From the records below, transcribe exactly the lines that begin at the line with "Send the notice" and end at the line with "This represents a", both included.

::: DATA EXTRACTS :::

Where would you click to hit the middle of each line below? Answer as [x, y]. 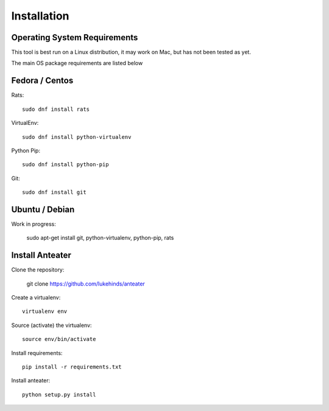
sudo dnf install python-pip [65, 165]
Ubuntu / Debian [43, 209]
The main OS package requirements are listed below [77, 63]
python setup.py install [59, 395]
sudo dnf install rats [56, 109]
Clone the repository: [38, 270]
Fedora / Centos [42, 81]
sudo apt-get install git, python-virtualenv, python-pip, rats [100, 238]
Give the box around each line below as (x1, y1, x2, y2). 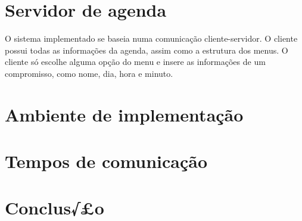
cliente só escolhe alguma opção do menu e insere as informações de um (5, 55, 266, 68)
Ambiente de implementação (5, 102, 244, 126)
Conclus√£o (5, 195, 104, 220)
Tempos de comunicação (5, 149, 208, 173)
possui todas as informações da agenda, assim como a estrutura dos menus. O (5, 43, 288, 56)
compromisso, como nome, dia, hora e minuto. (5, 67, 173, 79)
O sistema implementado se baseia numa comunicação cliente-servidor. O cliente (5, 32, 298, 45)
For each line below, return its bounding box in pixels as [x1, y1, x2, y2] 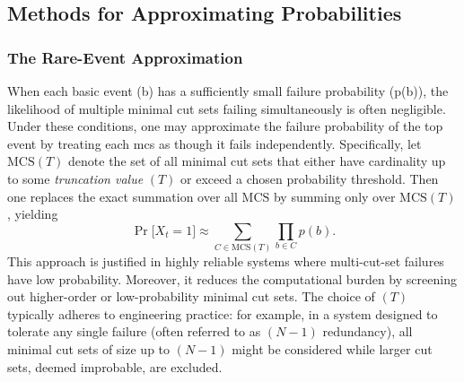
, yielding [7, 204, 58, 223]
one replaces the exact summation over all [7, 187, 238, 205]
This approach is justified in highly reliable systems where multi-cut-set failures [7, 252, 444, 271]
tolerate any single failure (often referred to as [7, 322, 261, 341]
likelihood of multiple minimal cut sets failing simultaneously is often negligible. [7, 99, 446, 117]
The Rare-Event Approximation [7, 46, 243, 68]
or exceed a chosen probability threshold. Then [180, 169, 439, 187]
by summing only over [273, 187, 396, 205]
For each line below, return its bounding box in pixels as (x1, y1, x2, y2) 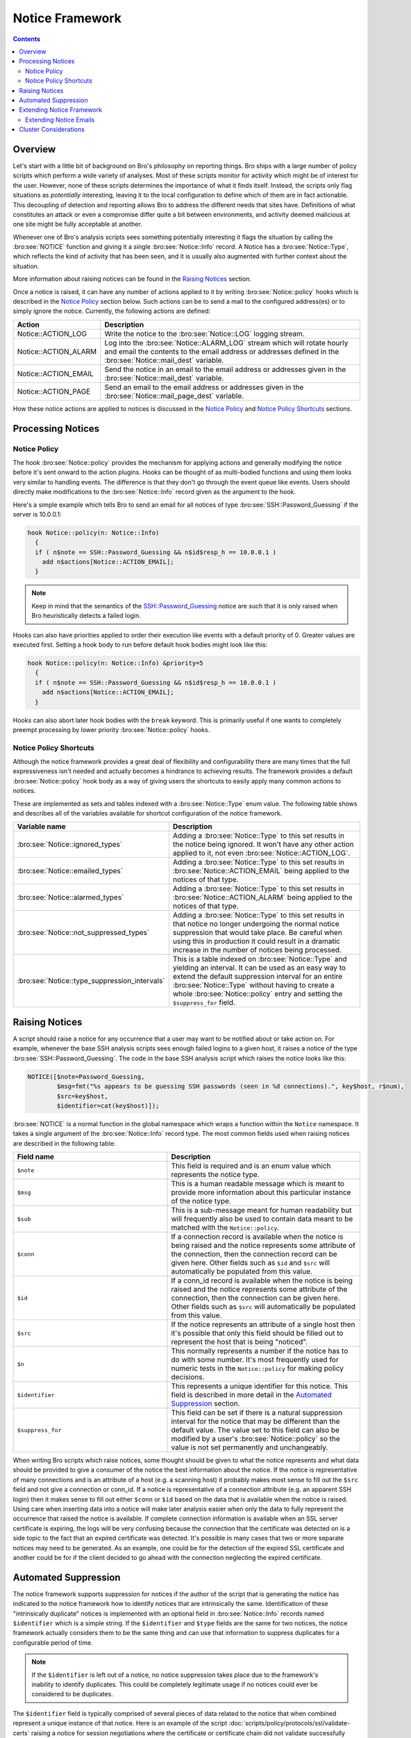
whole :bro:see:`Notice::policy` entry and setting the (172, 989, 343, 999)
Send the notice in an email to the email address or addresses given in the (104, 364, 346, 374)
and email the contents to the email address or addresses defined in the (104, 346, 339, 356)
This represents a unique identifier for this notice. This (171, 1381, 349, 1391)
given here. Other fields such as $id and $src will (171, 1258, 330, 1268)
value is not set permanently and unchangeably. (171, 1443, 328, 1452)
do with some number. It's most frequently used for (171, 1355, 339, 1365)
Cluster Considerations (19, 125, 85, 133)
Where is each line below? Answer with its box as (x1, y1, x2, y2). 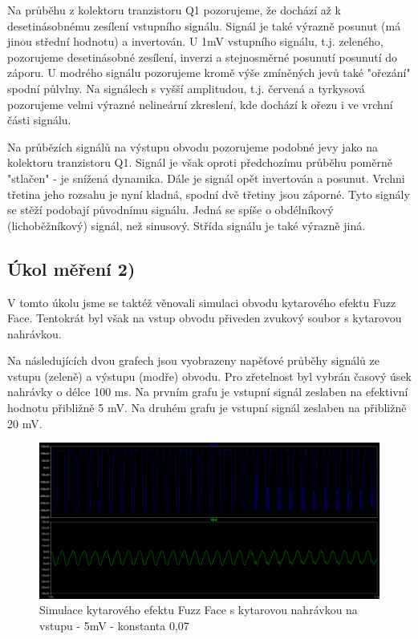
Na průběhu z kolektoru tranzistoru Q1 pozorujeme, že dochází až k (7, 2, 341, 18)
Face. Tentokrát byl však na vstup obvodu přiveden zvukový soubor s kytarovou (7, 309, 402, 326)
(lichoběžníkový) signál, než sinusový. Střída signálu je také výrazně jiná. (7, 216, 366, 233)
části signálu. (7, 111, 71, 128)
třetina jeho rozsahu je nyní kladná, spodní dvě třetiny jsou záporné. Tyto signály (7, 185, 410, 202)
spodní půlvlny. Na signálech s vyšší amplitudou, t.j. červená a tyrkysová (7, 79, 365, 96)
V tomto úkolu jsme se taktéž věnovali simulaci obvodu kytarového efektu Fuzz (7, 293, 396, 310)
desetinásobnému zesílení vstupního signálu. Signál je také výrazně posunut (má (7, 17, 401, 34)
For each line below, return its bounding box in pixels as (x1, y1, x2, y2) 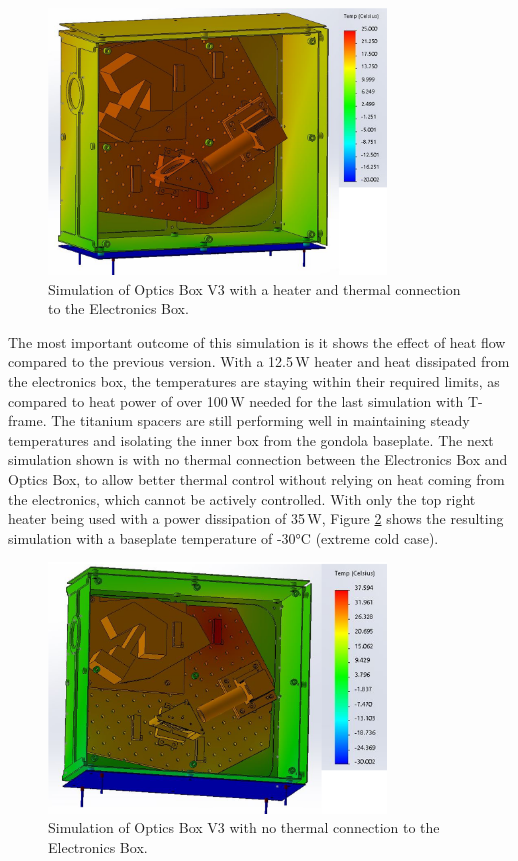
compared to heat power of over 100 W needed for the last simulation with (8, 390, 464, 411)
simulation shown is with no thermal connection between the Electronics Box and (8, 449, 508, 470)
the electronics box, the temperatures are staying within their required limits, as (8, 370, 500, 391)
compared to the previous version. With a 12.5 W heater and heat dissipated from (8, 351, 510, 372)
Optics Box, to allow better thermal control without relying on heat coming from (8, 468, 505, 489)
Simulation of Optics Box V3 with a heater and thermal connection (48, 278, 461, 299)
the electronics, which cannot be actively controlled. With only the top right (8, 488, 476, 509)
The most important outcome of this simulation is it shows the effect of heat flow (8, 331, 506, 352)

:::

• RESULT OF THIS EXERCISE:
Send the notice in an email to the email address or addresses given in the (104, 364, 346, 374)
and email the contents to the email address or addresses defined in the (104, 346, 339, 356)
This represents a unique identifier for this notice. This (171, 1381, 349, 1391)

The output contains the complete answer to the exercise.